Он поднимает голову – сама невинность.
– Собака женского пола, неужели не знаете? Разве не так ищейка нападает на след?
Не обращая на него внимания, я вижу, как Дженна сжимает в кулаке цепочку и закрывает глаза.
– Ничего, – через секунду говорит она.
– Обязательно нахлынет, – обещаю я. – Когда меньше всего ожидаешь. Хочу заметить, у тебя недюжинные способности. Держу пари, ты вспомнишь что-то важное, когда будешь сегодня вечером чистить зубы.
Конечно же, это не обязательно будет правдой. Я сама уже жду несколько лет, но тщетно – ни ответа ни привета.
– Дженна не единственная, кому эта вещица могла бы освежить память, – размышляет вслух Верджил. – Может быть, тот, кто подарил это Элис, смог бы нам что-то рассказать.
Дженна вскидывает голову.
– Мой отец? Да он в половине случаев не помнит, как меня зовут.
Я похлопываю ее по плечу.
– Не стоит переживать из-за родительских грехов. Мой отец вообще был трансвеститом.
– И что в этом плохого? – спрашивает Дженна.
– Ничего. Но и трансвестит из него получился так себе.
– Мой отец сейчас в лечебнице, – говорит Дженна.
Я смотрю поверх ее головы на Верджила.
– Да?
– Насколько я знаю, – говорит Верджил, – больше никто не приходил беседовать с твоим отцом после исчезновения мамы. Возможно, стоит попробовать.
Я сделала достаточно псевдопредсказаний, чтобы видеть, когда человек неискренен. И сейчас я вижу, что Верджил Стэнхоуп бессовестно врет. Не знаю, какую игру он затеял и что надеется узнать у Томаса Меткафа, но я не позволю Дженне одной отправиться с Верджилом.
Даже несмотря на то, что я обещала больше никогда не возвращаться в психбольницу.

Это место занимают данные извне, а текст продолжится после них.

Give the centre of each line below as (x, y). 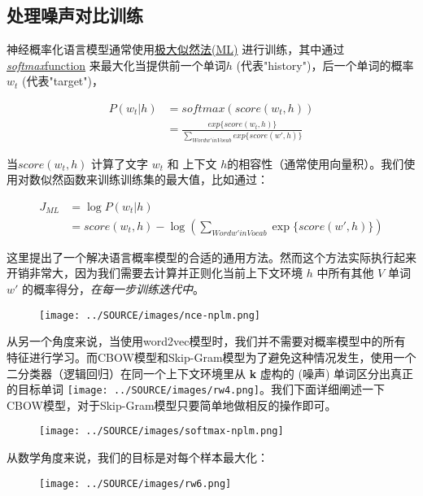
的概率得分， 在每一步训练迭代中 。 (113, 289)
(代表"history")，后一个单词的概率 (325, 65)
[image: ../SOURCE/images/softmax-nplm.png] (161, 431)
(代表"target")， (63, 81)
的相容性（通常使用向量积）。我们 (316, 163)
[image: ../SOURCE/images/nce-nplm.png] (150, 315)
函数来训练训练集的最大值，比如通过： (166, 179)
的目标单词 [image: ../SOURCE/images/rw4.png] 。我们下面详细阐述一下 (196, 389)

После случая с сенатором у меня настала черная полоса. Много водки, седативные препараты. Тогда менеджер посоветовала мне взять отпуск, а на самом деле имелось в виду недолгое пребывание в психиатрической лечебнице. Все было обставлено с невероятной секретностью, в подобном месте знаменитости «восстанавливают силы» – так в Голливуде говорят о «глотании зонда, избавлении от алкогольной и наркотической зависимости или лечении электрошоком». Я лежала там тридцать дней, достаточно долго, чтобы понять – больше я не опущусь настолько низко и никогда туда не вернусь.